What is required:
Could you repeat the records below exactly, leaving the pictures out?

═════ Recorded data ═════

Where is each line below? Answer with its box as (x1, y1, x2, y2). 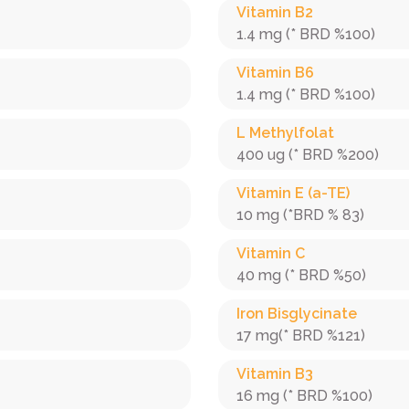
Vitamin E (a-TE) (236, 184, 350, 202)
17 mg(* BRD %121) (236, 327, 365, 344)
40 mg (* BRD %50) (236, 267, 366, 284)
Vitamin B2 (236, 4, 313, 21)
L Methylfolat (236, 124, 334, 142)
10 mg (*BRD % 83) (236, 206, 364, 224)
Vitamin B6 (236, 64, 314, 81)
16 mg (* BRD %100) (236, 387, 372, 404)
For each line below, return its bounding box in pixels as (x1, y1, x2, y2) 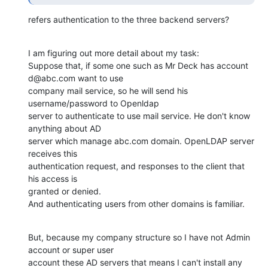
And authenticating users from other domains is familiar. (28, 198, 245, 209)
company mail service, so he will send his (28, 85, 188, 96)
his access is (28, 173, 77, 184)
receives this (28, 148, 77, 159)
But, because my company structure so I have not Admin (28, 232, 250, 242)
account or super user (28, 244, 114, 255)
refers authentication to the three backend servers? (28, 14, 229, 25)
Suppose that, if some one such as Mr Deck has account (28, 60, 248, 71)
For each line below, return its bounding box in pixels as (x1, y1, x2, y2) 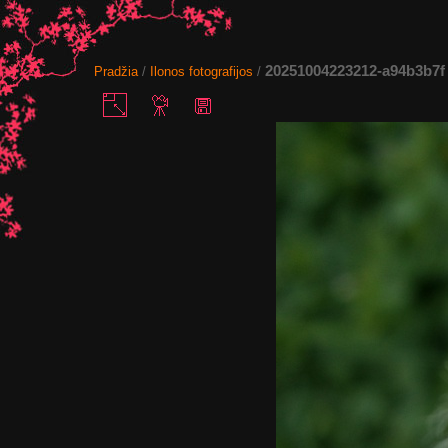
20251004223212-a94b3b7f (265, 62, 446, 79)
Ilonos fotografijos (150, 64, 254, 79)
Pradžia (94, 64, 139, 79)
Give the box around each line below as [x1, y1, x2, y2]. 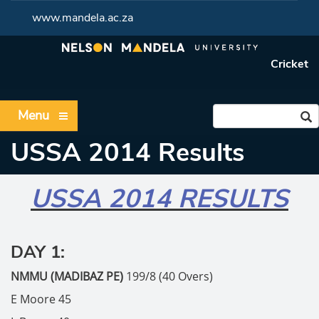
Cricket [271, 56, 308, 72]
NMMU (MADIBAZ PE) [11, 268, 126, 284]
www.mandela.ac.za [32, 10, 133, 26]
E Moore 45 [11, 291, 71, 307]
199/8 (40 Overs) [126, 268, 213, 284]
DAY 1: [11, 241, 65, 263]
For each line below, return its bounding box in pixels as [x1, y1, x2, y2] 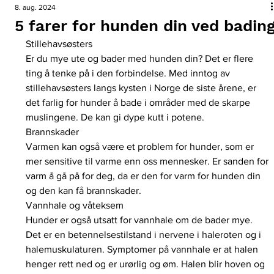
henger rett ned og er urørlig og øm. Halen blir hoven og [26, 259, 268, 269]
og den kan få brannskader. [26, 185, 142, 196]
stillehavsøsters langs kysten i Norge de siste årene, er [26, 83, 259, 93]
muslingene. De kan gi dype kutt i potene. [26, 112, 205, 122]
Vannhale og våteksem [26, 200, 124, 210]
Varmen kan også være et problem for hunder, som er [26, 141, 257, 152]
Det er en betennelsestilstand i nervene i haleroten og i [26, 229, 264, 240]
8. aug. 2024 [15, 3, 56, 12]
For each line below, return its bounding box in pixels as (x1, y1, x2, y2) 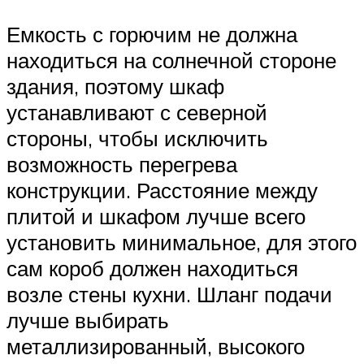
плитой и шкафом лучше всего (6, 203, 305, 230)
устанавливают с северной (6, 99, 267, 126)
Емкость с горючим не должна (6, 21, 297, 48)
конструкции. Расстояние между (6, 177, 318, 204)
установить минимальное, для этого (6, 229, 357, 256)
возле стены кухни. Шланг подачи (6, 281, 332, 308)
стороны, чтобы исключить (6, 125, 268, 152)
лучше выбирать (6, 307, 169, 334)

═════

Answer to this task:
Where is each line below? Answer with its box as (x1, y1, x2, y2). 
Vitamin E (a-TE) (236, 184, 350, 202)
17 mg(* BRD %121) (236, 327, 365, 344)
40 mg (* BRD %50) (236, 267, 366, 284)
Vitamin B2 (236, 4, 313, 21)
L Methylfolat (236, 124, 334, 142)
10 mg (*BRD % 83) (236, 206, 364, 224)
Vitamin B6 (236, 64, 314, 81)
16 mg (* BRD %100) (236, 387, 372, 404)
For each line below, return its bounding box in pixels as (x1, y1, x2, y2) 
And authenticating users from other domains is familiar. (28, 198, 245, 209)
company mail service, so he will send his (28, 85, 188, 96)
his access is (28, 173, 77, 184)
receives this (28, 148, 77, 159)
But, because my company structure so I have not Admin (28, 232, 250, 242)
account or super user (28, 244, 114, 255)
refers authentication to the three backend servers? (28, 14, 229, 25)
Suppose that, if some one such as Mr Deck has account (28, 60, 248, 71)
For each line below, return its bounding box in pixels as (x1, y1, x2, y2) 
20251004223212-a94b3b7f (265, 62, 446, 79)
Ilonos fotografijos (150, 64, 254, 79)
Pradžia (94, 64, 139, 79)
Give the box around each line below as [x1, y1, x2, y2]. 
Cricket [271, 56, 308, 72]
NMMU (MADIBAZ PE) [11, 268, 126, 284]
www.mandela.ac.za [32, 10, 133, 26]
E Moore 45 [11, 291, 71, 307]
199/8 (40 Overs) [126, 268, 213, 284]
DAY 1: [11, 241, 65, 263]
For each line below, return its bounding box in pixels as [x1, y1, x2, y2] 
henger rett ned og er urørlig og øm. Halen blir hoven og [26, 259, 268, 269]
og den kan få brannskader. [26, 185, 142, 196]
stillehavsøsters langs kysten i Norge de siste årene, er [26, 83, 259, 93]
muslingene. De kan gi dype kutt i potene. [26, 112, 205, 122]
Vannhale og våteksem [26, 200, 124, 210]
Varmen kan også være et problem for hunder, som er [26, 141, 257, 152]
Det er en betennelsestilstand i nervene i haleroten og i [26, 229, 264, 240]
8. aug. 2024 [15, 3, 56, 12]
For each line below, return its bounding box in pixels as (x1, y1, x2, y2) 
плитой и шкафом лучше всего (6, 203, 305, 230)
устанавливают с северной (6, 99, 267, 126)
Емкость с горючим не должна (6, 21, 297, 48)
конструкции. Расстояние между (6, 177, 318, 204)
установить минимальное, для этого (6, 229, 357, 256)
возле стены кухни. Шланг подачи (6, 281, 332, 308)
стороны, чтобы исключить (6, 125, 268, 152)
лучше выбирать (6, 307, 169, 334)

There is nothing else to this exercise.